[Records from a dataset]
-- Opening Marker --

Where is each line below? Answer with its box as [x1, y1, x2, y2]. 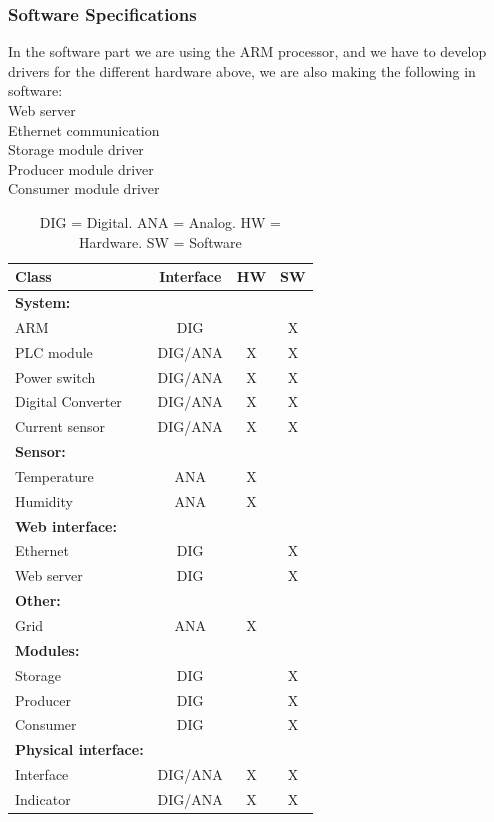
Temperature [15, 465, 94, 486]
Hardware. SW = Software [79, 231, 242, 252]
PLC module [15, 341, 93, 362]
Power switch [15, 366, 96, 387]
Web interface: [15, 515, 117, 536]
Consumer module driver [8, 178, 160, 199]
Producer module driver [8, 158, 154, 179]
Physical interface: [15, 739, 144, 760]
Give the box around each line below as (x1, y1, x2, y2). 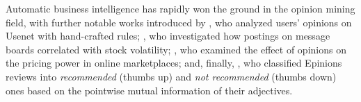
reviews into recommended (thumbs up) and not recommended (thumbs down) (6, 69, 337, 83)
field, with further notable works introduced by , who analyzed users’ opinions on (6, 15, 352, 29)
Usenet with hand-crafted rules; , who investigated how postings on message (6, 28, 330, 43)
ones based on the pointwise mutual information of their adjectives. (6, 83, 293, 97)
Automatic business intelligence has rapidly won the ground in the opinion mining (6, 1, 355, 15)
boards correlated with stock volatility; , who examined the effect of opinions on (6, 42, 346, 56)
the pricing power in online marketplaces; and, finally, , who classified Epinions (6, 56, 342, 70)

-- Closing Marker --

ASSIGNED TASK: Omit the pictures, then copy out all the data exactly as it stands.

WRITTEN REPLY:
Where is each line below? Answer with its box as [x1, y1, x2, y2]. 
Temperature [15, 465, 94, 486]
Hardware. SW = Software [79, 231, 242, 252]
PLC module [15, 341, 93, 362]
Power switch [15, 366, 96, 387]
Web interface: [15, 515, 117, 536]
Consumer module driver [8, 178, 160, 199]
Producer module driver [8, 158, 154, 179]
Physical interface: [15, 739, 144, 760]
Give the box around each line below as (x1, y1, x2, y2). 
reviews into recommended (thumbs up) and not recommended (thumbs down) (6, 69, 337, 83)
field, with further notable works introduced by , who analyzed users’ opinions on (6, 15, 352, 29)
Usenet with hand-crafted rules; , who investigated how postings on message (6, 28, 330, 43)
ones based on the pointwise mutual information of their adjectives. (6, 83, 293, 97)
Automatic business intelligence has rapidly won the ground in the opinion mining (6, 1, 355, 15)
boards correlated with stock volatility; , who examined the effect of opinions on (6, 42, 346, 56)
the pricing power in online marketplaces; and, finally, , who classified Epinions (6, 56, 342, 70)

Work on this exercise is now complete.